Now you need to know how many moles is this you got. Call this variable n.

To calculate n you need to know the volume V you titrate with, and the concentration M of the NaOH.

Now since you need twice the number of moles of NaOH to titrate succinic acid you would calculate n like this:

(1) n = ½·V·M (remember to use the correct units! V in litres and M in moles pr litre for example)

Then your molar mass is given by this equation:

(2) molar mass = m/n

which combines with (1) gives:

(3) molar mass = m/(½·V·M)

the molar mass is then used to calculate n as i did in my previous post.

edited!

should be ½ instead of 2 in my equations. Also the molar mass is the molar mass of succinic acid just to be clear about that...

 

[psyco]

if we knew the formula it would be piss easy, the problem is we have an unknown number of CH2 groups in the middle of our acid. We know its a 1:2 tritation with NaOH it seems the rest you have to make up as you go along unless theres something huge we're missing.

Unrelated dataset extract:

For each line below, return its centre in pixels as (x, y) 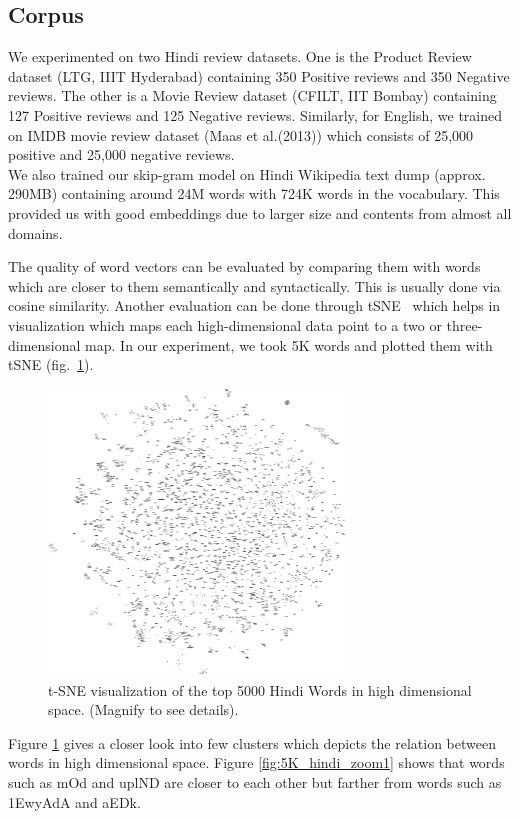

as i understand it each chemical has a formulae, so maybe its alot less complicated than you think

just to refresh my memory, titration is about neutralizing the solution?

and maybe its just a case of balancing it... but hey, what do i know i got a E in double science for GSCE

 

[UrganNagru]

Hmmm looking back at it cheating might be a bad idea won't show how you got the mass being as I was using the bloody answer to caculate it. Guess just have to cheat again to get that by saying you made up the sample of acid by dilluting the solid form of the acid.
so if it was 2.95g per 25 ml it will be 59g of acid with 0.5 dm^3 of water for example.

Edit: Just out of curiosity did they actually do this experiment or not, if not I'd be worried about their teacher, bit daft expecting them to do a report for coursework with out doing the experiment.

 

[crispy]

They are not interested in hard numbers, the teacher is interested in a formula to calculate the n if you were to determine this by titration. So you will end up with a formula with 3 variables to calculate n. Mass, volume and concentration which is the data you collect during a potential titration.

 

[psyco]

Edit: Just out of curiosity did they actually do this experiment or not, if not I'd be worried about their teacher, bit daft expecting them to do a report for coursework with out doing the experiment.

sister probably fucked around any moron would know that the kid cant do the work if it hasn't been taught

 

[UrganNagru]

You'd be suprised what some teachers try to pull off through blind insistance that it has to be done their way, even if it makes fook all sense, luckily mine never tried that with anything important.

 

[Tilda]

How did you get the 53.33ml ?
We plugged in the 0.025 and got 0.03recurring.

If you messed up units and didn't convert the 25cm^3 to dm^3 then you get 33.3
However, we're struggling to see where the 53 came from?!
Unless we've messed up?

She hasn't done this specific experiment it seems like a conceptual thing to make sure they acctually understand the entire titration topic.

 

[UrganNagru]

They are not interested in hard numbers, the teacher is interested in a formula to calculate the n if you were to determine this by titration. So you will end up with a formula with 3 variables to calculate n. Mass, volume and concentration which is the data you collect during a potential titration.

Fair point. Though now they have both though would stick with the C1V1/R1=C2V2/R2 rather than n=1/2VM, I know yours is the same thing just cancelled down but they like to have it in it basic form before playing round with how its arranged.